I do not know how to start sharing to you how it felt to come across Preferred Tax Relief. It was like the proverbial weight had been lifted from my shoulders.
When I entrusted Preferred Tax Relief to handle my tax debt, It was then that I was able to rest my mind and focus on my business, making more income for myself and my family. They were able to lift the tax levy on my bank account and made arrangements for us to make monthly payments that fit within out budget.
We were able to feel at ease again. We did not realize how stressed out we were during this ordeal until Preferred Tax Relief amazingly took over. Rather than letting the stress and worry take over every walking hour of the day and awaken us at night, we suddenly had more time to enjoy ourselves and our family.
Are you encountering an overwhelming situation with the IRS? Your rights as a taxpayer are known to Preferred Tax Relief and our tax specialists can support in enforcing them. Don\’t reprint this exact article. Instead, reprint a free unique content version of this same article.
Please take a moment and buy us lunch or a java!Tempting Fate With Futures
Posted by: | CommentsInvestments can be a problematic prospect, especially for the average investor whose only aim in to grow his or her nest egg. Indeed, in some regards these investors are the backbone of the industry. That being said, they can also be some of its most dramatic victims. One mismanaged trade can be the ruin of any fortune — and often is.
Many go-it-alone investors, in an effort to thwart cruel fate, prefer to add a new dimension to their investment strategy: time. To the uninitiated, this means they prefer to trade in futures. This means investors can utilize traditional commodities or E-mini index funds to leverage the projected value of commodities at some point in the future — hence the name.

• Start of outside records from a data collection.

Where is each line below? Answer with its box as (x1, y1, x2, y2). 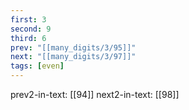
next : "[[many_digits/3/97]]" (10, 52, 137, 62)
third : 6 (10, 33, 47, 43)
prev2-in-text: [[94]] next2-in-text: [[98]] (10, 89, 180, 100)
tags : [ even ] (10, 61, 65, 71)
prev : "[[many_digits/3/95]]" (10, 42, 137, 53)
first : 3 (10, 14, 47, 25)
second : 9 (10, 24, 52, 34)
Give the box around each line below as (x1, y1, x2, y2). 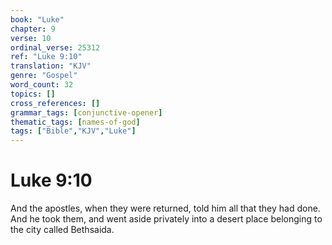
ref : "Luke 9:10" (10, 52, 83, 62)
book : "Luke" (10, 14, 65, 25)
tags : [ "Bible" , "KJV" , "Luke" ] (10, 126, 137, 136)
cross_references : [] (10, 98, 101, 108)
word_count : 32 (10, 80, 74, 90)
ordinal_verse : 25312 (10, 42, 101, 53)
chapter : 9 (10, 24, 56, 34)
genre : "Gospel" (10, 71, 78, 81)
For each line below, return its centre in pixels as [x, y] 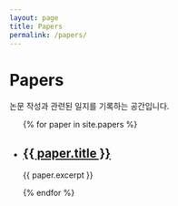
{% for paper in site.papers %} [80, 125]
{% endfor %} [49, 193]
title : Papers [36, 26]
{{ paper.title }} [67, 153]
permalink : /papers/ [49, 35]
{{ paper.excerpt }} [58, 175]
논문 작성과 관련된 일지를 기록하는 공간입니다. [89, 107]
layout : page [34, 18]
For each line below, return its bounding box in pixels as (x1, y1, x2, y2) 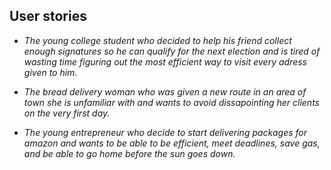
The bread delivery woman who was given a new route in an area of (23, 85, 307, 98)
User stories (9, 8, 87, 25)
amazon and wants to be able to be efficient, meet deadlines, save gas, (23, 137, 321, 149)
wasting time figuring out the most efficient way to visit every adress (23, 55, 307, 68)
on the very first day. (23, 107, 111, 119)
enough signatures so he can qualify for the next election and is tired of (23, 45, 321, 57)
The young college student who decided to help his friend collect (23, 34, 292, 46)
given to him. (23, 66, 78, 78)
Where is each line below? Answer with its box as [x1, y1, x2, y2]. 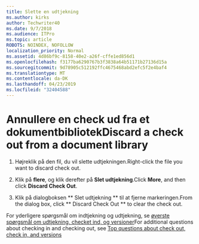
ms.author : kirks [6, 14, 50, 20]
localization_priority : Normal [6, 48, 84, 54]
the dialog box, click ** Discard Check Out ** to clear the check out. [14, 200, 183, 207]
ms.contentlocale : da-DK [6, 76, 68, 82]
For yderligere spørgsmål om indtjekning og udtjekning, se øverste [6, 212, 170, 219]
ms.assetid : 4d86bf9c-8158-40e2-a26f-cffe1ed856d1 [6, 53, 135, 59]
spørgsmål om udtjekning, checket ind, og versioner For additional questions [6, 218, 194, 225]
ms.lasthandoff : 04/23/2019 [6, 82, 76, 88]
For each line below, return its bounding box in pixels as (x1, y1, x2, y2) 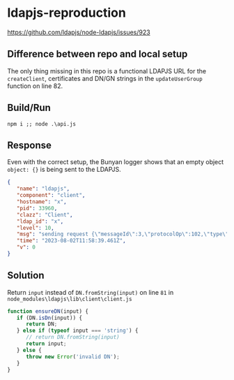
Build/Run (7, 102, 51, 114)
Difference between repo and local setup (7, 48, 188, 60)
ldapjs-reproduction (7, 5, 127, 21)
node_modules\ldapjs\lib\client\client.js (7, 295, 132, 302)
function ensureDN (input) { (7, 307, 89, 315)
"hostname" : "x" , (16, 198, 68, 205)
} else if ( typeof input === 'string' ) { (16, 327, 139, 335)
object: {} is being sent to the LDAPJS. (7, 166, 122, 174)
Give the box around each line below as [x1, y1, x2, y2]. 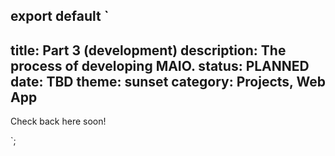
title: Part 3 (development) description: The [10, 42, 287, 59]
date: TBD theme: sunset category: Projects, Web [10, 73, 326, 90]
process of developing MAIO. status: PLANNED [10, 57, 310, 74]
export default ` [10, 8, 110, 25]
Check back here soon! [10, 115, 107, 128]
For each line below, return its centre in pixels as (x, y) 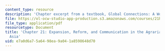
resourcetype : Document (29, 28)
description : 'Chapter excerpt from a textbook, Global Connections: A (80, 14)
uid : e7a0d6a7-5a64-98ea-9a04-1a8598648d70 (50, 41)
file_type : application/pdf (34, 23)
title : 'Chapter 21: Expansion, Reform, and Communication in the (74, 32)
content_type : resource (29, 9)
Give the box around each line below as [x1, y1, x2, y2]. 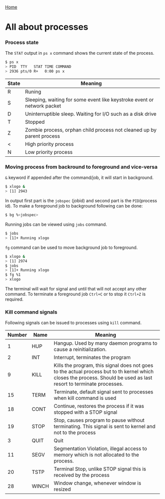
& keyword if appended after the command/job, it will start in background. [5, 175, 154, 180]
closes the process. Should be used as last [54, 374, 152, 381]
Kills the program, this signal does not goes [54, 362, 154, 369]
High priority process [25, 141, 74, 147]
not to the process [54, 429, 96, 436]
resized [54, 486, 71, 493]
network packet [25, 103, 61, 109]
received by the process [54, 472, 110, 479]
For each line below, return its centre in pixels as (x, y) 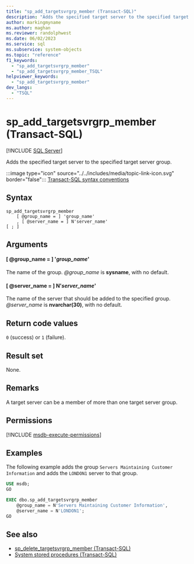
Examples (24, 453)
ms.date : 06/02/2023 (31, 39)
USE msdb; (18, 484)
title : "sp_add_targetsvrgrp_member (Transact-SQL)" (71, 11)
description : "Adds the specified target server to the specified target (98, 17)
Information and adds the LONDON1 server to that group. (72, 473)
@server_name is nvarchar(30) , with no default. (64, 305)
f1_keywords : (22, 60)
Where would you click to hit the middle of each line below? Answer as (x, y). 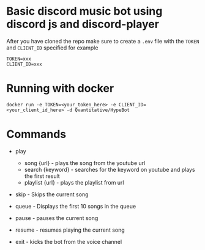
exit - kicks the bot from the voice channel (69, 241)
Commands (36, 134)
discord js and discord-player (83, 24)
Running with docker (60, 88)
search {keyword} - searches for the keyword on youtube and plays (110, 169)
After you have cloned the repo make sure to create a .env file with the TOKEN (103, 41)
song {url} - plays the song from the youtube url (85, 163)
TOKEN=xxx (19, 59)
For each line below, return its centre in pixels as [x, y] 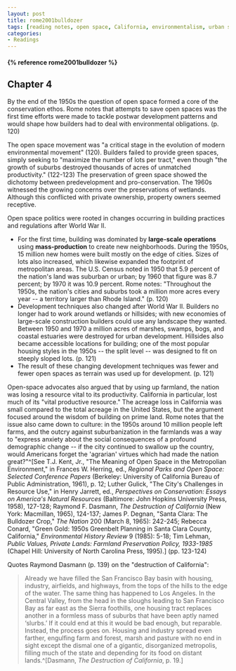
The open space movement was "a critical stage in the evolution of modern [116, 145]
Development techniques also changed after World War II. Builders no [118, 306]
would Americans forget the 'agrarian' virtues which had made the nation [113, 454]
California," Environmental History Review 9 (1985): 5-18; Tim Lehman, [109, 536]
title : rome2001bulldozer [45, 20]
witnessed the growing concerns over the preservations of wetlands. [107, 190]
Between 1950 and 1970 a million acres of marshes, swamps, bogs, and [121, 328]
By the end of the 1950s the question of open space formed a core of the [113, 101]
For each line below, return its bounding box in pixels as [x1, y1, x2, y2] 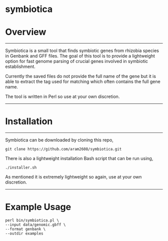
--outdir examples [5, 231, 43, 236]
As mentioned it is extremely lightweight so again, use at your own [5, 174, 142, 180]
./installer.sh [5, 165, 37, 170]
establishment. [5, 63, 36, 69]
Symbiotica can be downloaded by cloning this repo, [5, 137, 113, 143]
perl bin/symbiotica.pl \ [5, 218, 59, 223]
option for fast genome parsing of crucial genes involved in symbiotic [5, 58, 148, 64]
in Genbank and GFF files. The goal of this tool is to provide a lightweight [5, 53, 155, 59]
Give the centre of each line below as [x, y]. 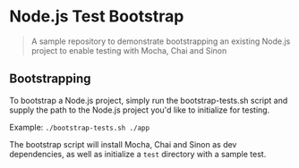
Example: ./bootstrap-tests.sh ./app [80, 127]
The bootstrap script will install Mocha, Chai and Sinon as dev [123, 144]
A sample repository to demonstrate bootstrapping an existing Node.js [161, 41]
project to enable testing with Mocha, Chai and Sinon [129, 50]
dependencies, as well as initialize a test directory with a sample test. [138, 154]
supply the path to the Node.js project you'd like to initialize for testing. [140, 110]
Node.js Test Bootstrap [97, 17]
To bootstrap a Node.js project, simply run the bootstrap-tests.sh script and [149, 100]
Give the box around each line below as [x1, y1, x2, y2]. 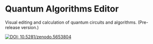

Futures are not shackled to the whims and wishes of Wall Street — not directly, in any case. To that end, an investor can enjoy the privilege of round-the-clock trading via any global exchange. To be sure, the futures trader does not look to New York as much as he or she looks to the Second City, Chicago. The Chicago Mercantile Exchange is the mecca future traders turn to seek their fortunes.
It should be noted that although futures allow for greater investment flexibility, they require ready access to significant amounts of liquid capital. That is, they require access to cash — and lots of it. This is so because should your E-minis drop below the CME margin call, you will be required to ante-up, as it were. You can\’t take your place at the roulette wheel unless you can afford to buy the placards, you see.
What futures promise — and often deliver to the savvy strategist — is the potential for dramatic gains. With a handful of E-minis, some commodities traders can reap a veritable financial whirlwind. Of course, this is subject to training and it would be in the best interests of the would-be futures traders to enroll in a futures trading course before embarking on too rigorous a trading regiment.
Heed the better part of your good sense and enroll in a well regarded futures trading course prior to frittering away your hard-earned capital.